What is the minimum work that has to be performed to bring a spaceship of mass `m=2.0*10^3kg` from the surface of the Earth to the Moon?

Between the earth and the moon,the potential energy of the spaceship will have a maximum at the point where the attractions of the earth and the moon balance each other. This maximum P.E. is approximately zero. We can also neglect the contribution of either body to the p.E. of the spaceship sufficiently near the other body.

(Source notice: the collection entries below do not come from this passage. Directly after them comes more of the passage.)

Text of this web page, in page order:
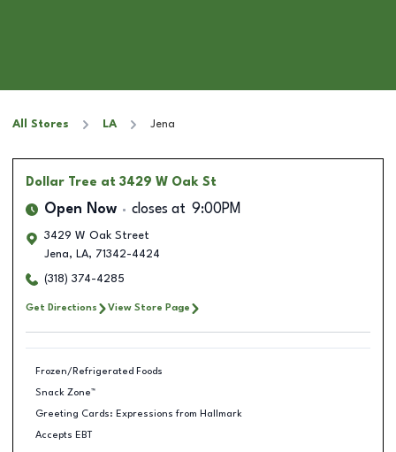
All Stores LA Jena
Dollar Tree at 3429 W Oak St
Open Now closes at 9:00PM
3429 W Oak Street
Jena, LA, 71342-4424
(318) 374-4285
Get Directions View Store Page
Frozen/Refrigerated Foods
Snack Zone™
Greeting Cards: Expressions from Hallmark
Accepts EBT
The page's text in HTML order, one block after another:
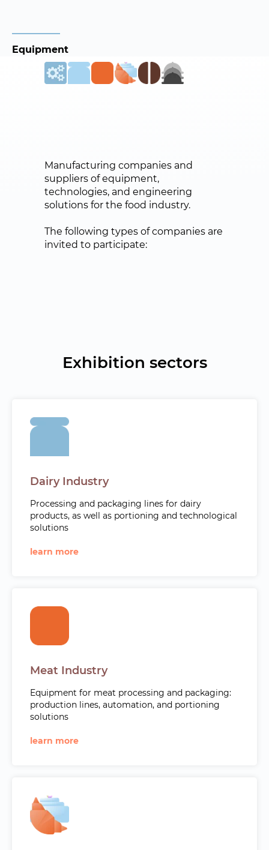
Equipment
Manufacturing companies and
suppliers of equipment,
technologies, and engineering
solutions for the food industry.
The following types of companies are
invited to participate:
Exhibition sectors
Dairy Industry
Processing and packaging lines for dairy
products, as well as portioning and technological
solutions
learn more
Meat Industry
Equipment for meat processing and packaging:
production lines, automation, and portioning
solutions
learn more
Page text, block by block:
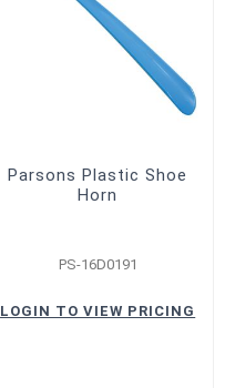
Parsons Plastic Shoe
Horn
PS-16D0191
LOGIN TO VIEW PRICING
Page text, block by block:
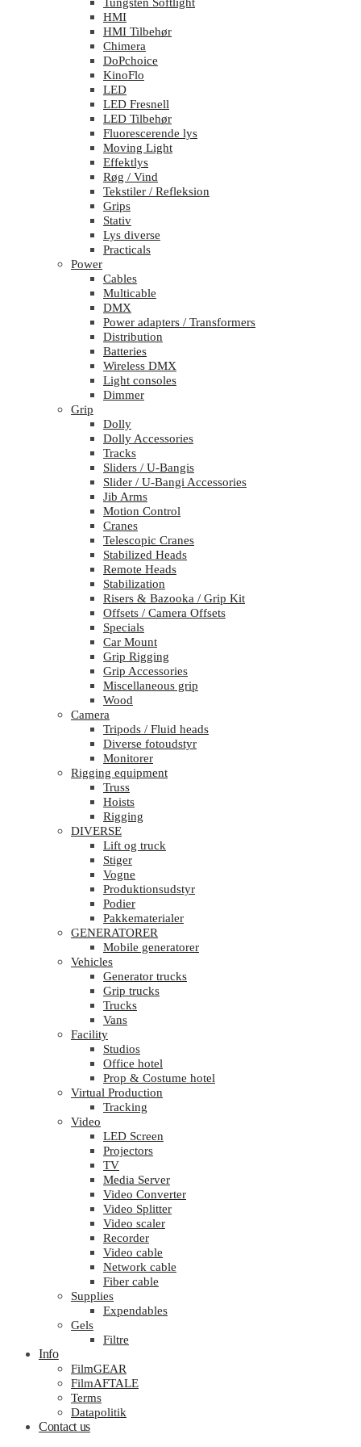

Then the minimum energy that must be imparted to the spaceship to cross the maximum of the P.E. is clearly (using E to denote the earth)
`(gammaM_Em)/(R_E)`
With this energy the spaceship will cross over the hump in the P.E. and coast down the hill of P.E. towards the moon and crashland on it. What the problem seeks is the minimum energy reguired for softlanding. That reguies the use of rockets to loving about the braking of the spaceship and since the kinetic energy of the gases ejected from the rocket will always be positive, the total energy required for softlanding is greater than that required for crashlanding. To calculate this energy we assume that the rockets are used fairly close to the moon when the spaceship has nealy attained its terminal velocity on the moon `sqrt((2gammaM_O)/(R_0))` where `M_0` is the mass of the moon and `R_0` is its radius. In general `dE=vdp` and since the speed of the ejected gases is not less than the speed of the rocket, and momentum transfered to the ejected gases must equal the momentum of the spaceship the energy E of the gass ejected is not less than the kinetic energy of spaceship
`(gammaM_0m)/(R_0)`
Adding the two we get the minimum work done on the ejected gases to bring about the softlanding.
`A_(min)~~gammam((M_E)/(R_E)+(M_0)/(R_0))`
On substitution we get `1*3xx10^8kJ`.